[PT-D][Tensor Parallel] Add more test cases when we use use_orig_params for FSDP wrapping (#89779)
Differential Revision: [D41600656](https://our.internmc.facebook.com/intern/diff/D41600656)
Pull Request resolved: https://github.com/pytorch/pytorch/pull/89779
Approved by: https://github.com/wanchaol
diff --git a/test/distributed/_tensor/parallel/test_2d_parallel.py b/test/distributed/_tensor/parallel/test_2d_parallel.py
index ea41d53..da6d1f5 100644
--- a/test/distributed/_tensor/parallel/test_2d_parallel.py
+++ b/test/distributed/_tensor/parallel/test_2d_parallel.py
@@ -10,10 +10,8 @@
from torch.distributed.fsdp import FullyShardedDataParallel as FSDP
from torch.distributed.fsdp.fully_sharded_data_parallel import StateDictType
from torch.distributed._tensor import (
- distribute_tensor,
DeviceMesh,
DTensor as DT,
- Shard,
Replicate,
)
from torch.distributed._tensor.parallel import (
@@ -52,67 +50,26 @@
return x
-def _aggregate_local_tensor(module: torch.nn.Module) -> torch.nn.Module:
- def hook_func(_module, _input, output):
- if isinstance(output, DT):
- replica_placement = [Replicate()]
- return output.redistribute(
- output.device_mesh, replica_placement
- ).to_local()
-
- module.register_forward_hook(hook_func)
- return module
-
-
-def _replicate_input_tensor(
- module: torch.nn.Module, device_mesh, replica_placement
-) -> torch.nn.Module:
- def hook_func(_, input):
- if not isinstance(input[0], DT):
- return DT.from_local(
- input[0], device_mesh, replica_placement, run_check=False
- )
-
- module.register_forward_pre_hook(hook_func)
- return module
-
-
-def shard_module(m, pg):
- start_idx = distributed_c10d.get_global_rank(pg, 0)

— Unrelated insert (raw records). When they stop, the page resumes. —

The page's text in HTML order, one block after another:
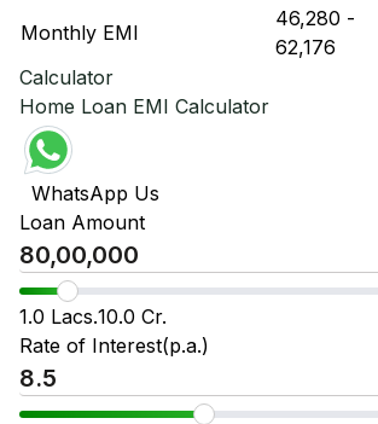
Monthly EMI
₹ 46,280 -
₹ 62,176
Calculator
Home Loan EMI Calculator
WhatsApp Us
Loan Amount
1.0 Lacs.10.0 Cr.
Rate of Interest(p.a.)
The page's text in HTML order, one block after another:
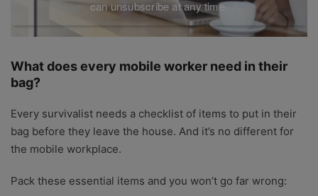
What does every mobile worker need in their
bag?
Every survivalist needs a checklist of items to put in their
bag before they leave the house. And it’s no different for
the mobile workplace.
Pack these essential items and you won’t go far wrong:
can unsubscribe at any time.
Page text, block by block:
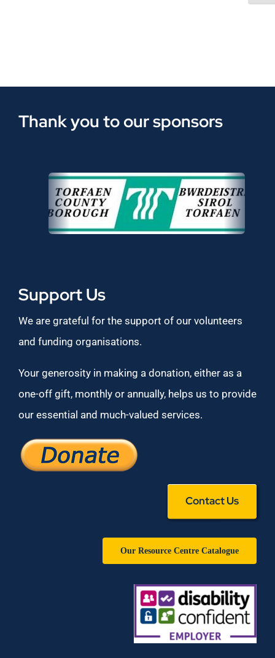
Thank you to our sponsors
Support Us
We are grateful for the support of our volunteers
and funding organisations.
Your generosity in making a donation, either as a
one-off gift, monthly or annually, helps us to provide
our essential and much-valued services.
Contact Us
Our Resource Centre Catalogue
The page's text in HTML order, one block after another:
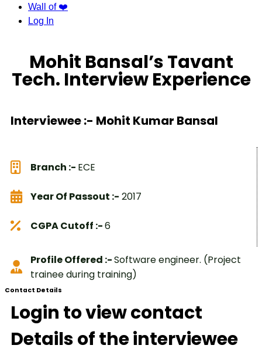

- device_mesh = DeviceMesh(
- "cuda", list(range(start_idx, start_idx + pg.size())), dim_groups=[pg]
- )
- col_wise_sharding = [Shard(0)]
- row_wise_sharding = [Shard(1)]
- replicate = [Replicate()]
- m.net1.weight = torch.nn.Parameter(
- distribute_tensor(m.net1.weight, device_mesh, col_wise_sharding),
- )
- m.net2.weight = torch.nn.Parameter(
- distribute_tensor(m.net2.weight, device_mesh, row_wise_sharding)
- )
- m.net1.bias = torch.nn.Parameter(
- distribute_tensor(m.net1.bias, device_mesh, col_wise_sharding)
- )
- m.net2.bias = torch.nn.Parameter(
- distribute_tensor(m.net2.bias, device_mesh, replicate)
- )
- m = _replicate_input_tensor(m, device_mesh, replicate)
- m.net2 = _aggregate_local_tensor(m.net2)
-
-
-def _shard_wrap_module(module, module_shard, fsdp_wrap, mesh_2d, fsdp_pg):
+def _distribute_and_fsdp_wrap_module(
+ module, module_shard, mesh_2d, fsdp_pg, use_orig_params, fsdp_nested
+):
if module_shard:
- parallelize_module(module, mesh_2d, PairwiseParallel(), tp_mesh_dim=1)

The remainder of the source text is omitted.